- Given data:
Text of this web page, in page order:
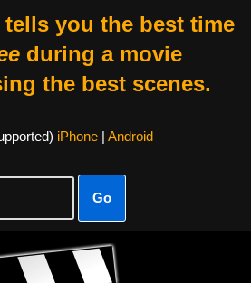
you the best time
during a movie
the best scenes.
iPhone| Android
Go
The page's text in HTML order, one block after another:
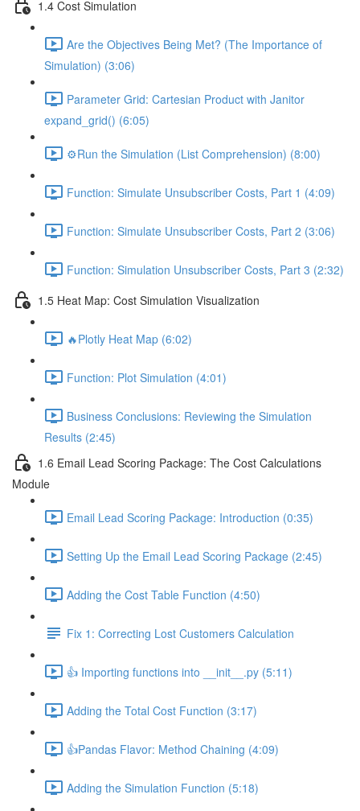
1.4 Cost Simulation
Are the Objectives Being Met? (The Importance of
Simulation) (3:06)
Parameter Grid: Cartesian Product with Janitor
expand_grid() (6:05)
⚙️Run the Simulation (List Comprehension) (8:00)
Function: Simulate Unsubscriber Costs, Part 1 (4:09)
Function: Simulate Unsubscriber Costs, Part 2 (3:06)
Function: Simulation Unsubscriber Costs, Part 3 (2:32)
1.5 Heat Map: Cost Simulation Visualization
🔥Plotly Heat Map (6:02)
Function: Plot Simulation (4:01)
Business Conclusions: Reviewing the Simulation
Results (2:45)
1.6 Email Lead Scoring Package: The Cost Calculations
Module
Email Lead Scoring Package: Introduction (0:35)
Setting Up the Email Lead Scoring Package (2:45)
Adding the Cost Table Function (4:50)
Fix 1: Correcting Lost Customers Calculation
👍 Importing functions into __init__.py (5:11)
Adding the Total Cost Function (3:17)
👍Pandas Flavor: Method Chaining (4:09)
Adding the Simulation Function (5:18)
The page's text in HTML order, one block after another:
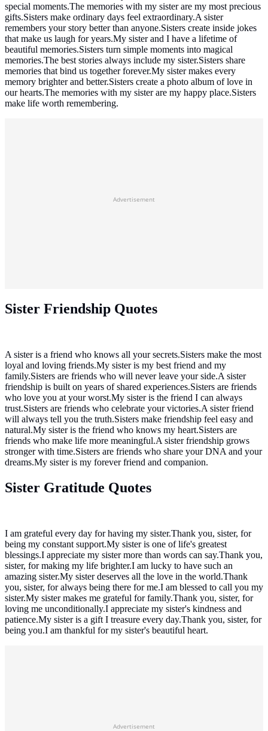
special moments.The memories with my sister are my most precious
gifts.Sisters make ordinary days feel extraordinary.A sister
remembers your story better than anyone.Sisters create inside jokes
that make us laugh for years.My sister and I have a lifetime of
beautiful memories.Sisters turn simple moments into magical
memories.The best stories always include my sister.Sisters share
memories that bind us together forever.My sister makes every
memory brighter and better.Sisters create a photo album of love in
our hearts.The memories with my sister are my happy place.Sisters
make life worth remembering.
Advertisement
Sister Friendship Quotes
A sister is a friend who knows all your secrets.Sisters make the most
loyal and loving friends.My sister is my best friend and my
family.Sisters are friends who will never leave your side.A sister
friendship is built on years of shared experiences.Sisters are friends
who love you at your worst.My sister is the friend I can always
trust.Sisters are friends who celebrate your victories.A sister friend
will always tell you the truth.Sisters make friendship feel easy and
natural.My sister is the friend who knows my heart.Sisters are
friends who make life more meaningful.A sister friendship grows
stronger with time.Sisters are friends who share your DNA and your
dreams.My sister is my forever friend and companion.
Sister Gratitude Quotes
I am grateful every day for having my sister.Thank you, sister, for
being my constant support.My sister is one of life's greatest
blessings.I appreciate my sister more than words can say.Thank you,
sister, for making my life brighter.I am lucky to have such an
amazing sister.My sister deserves all the love in the world.Thank
you, sister, for always being there for me.I am blessed to call you my
sister.My sister makes me grateful for family.Thank you, sister, for
loving me unconditionally.I appreciate my sister's kindness and
patience.My sister is a gift I treasure every day.Thank you, sister, for
being you.I am thankful for my sister's beautiful heart.
Advertisement
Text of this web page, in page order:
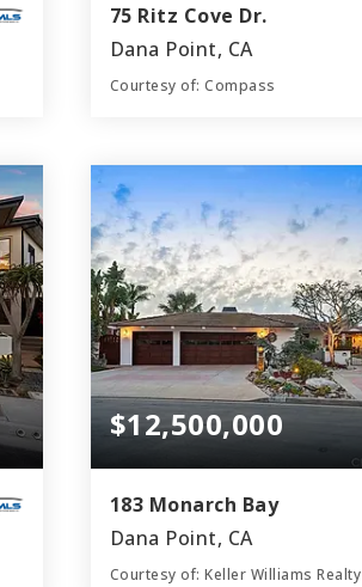
75 Ritz Cove Dr.
Dana Point, CA
Courtesy of: Compass
BATHS BEDS
$12,500,000
183 Monarch Bay
Dana Point, CA
Courtesy of: Keller Williams Realty
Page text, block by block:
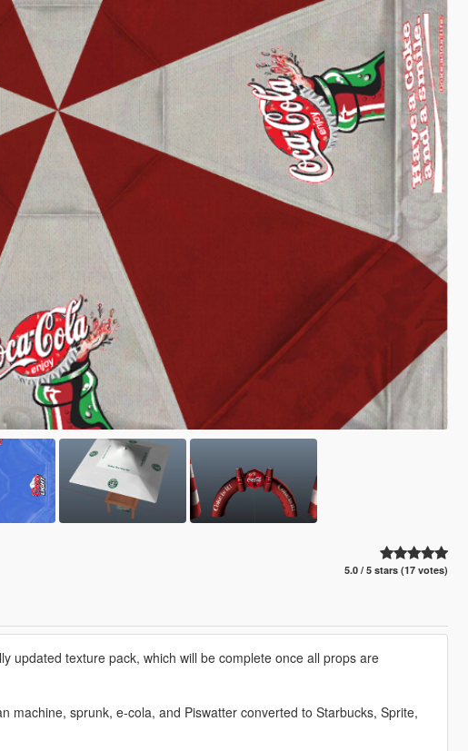
5.0 / 5 stars (17 votes)
updated texture pack, which will be complete once all props are
machine, sprunk, e-cola, and Piswatter converted to Starbucks, Sprite,
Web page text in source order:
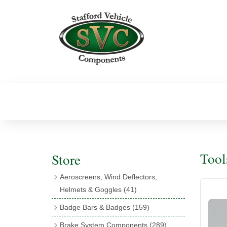
Store
Aeroscreens, Wind Deflectors,
Helmets & Goggles (41)
Aeroscreen Accessories(10)
Badge Bars & Badges (159)
Brake System Components (289)
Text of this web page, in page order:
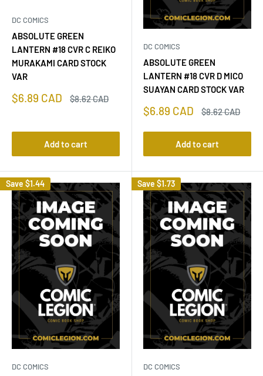
DC COMICS
ABSOLUTE GREEN
LANTERN #18 CVR C REIKO
MURAKAMI CARD STOCK
VAR
Sale
price
$6.89 CAD
Regular
$8.62 CAD
Add to cart
DC COMICS
ABSOLUTE GREEN
LANTERN #18 CVR D MICO
SUAYAN CARD STOCK VAR
Sale
$6.89 CAD
Regular
$8.62 CAD
Add to cart
Save $1.44
DC COMICS
Save $1.73
DC COMICS
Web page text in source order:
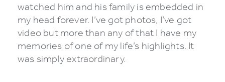
watched him and his family is embedded in
my head forever. I’ve got photos, I’ve got
video but more than any of that I have my
memories of one of my life’s highlights. It
was simply extraordinary.
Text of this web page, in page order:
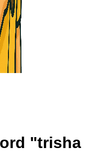
"trisha
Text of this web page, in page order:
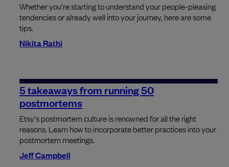
Whether you're starting to understand your people-pleasing
tendencies or already well into your journey, here are some
tips.
Nikita Rathi
5 takeaways from running 50
postmortems
Etsy's postmortem culture is renowned for all the right
reasons. Learn how to incorporate better practices into your
postmortem meetings.
Jeff Campbell

- Assigned task: Going line by line through the entries above, count each line that has the word "Adding", then state the count alone.

- Answer box: 3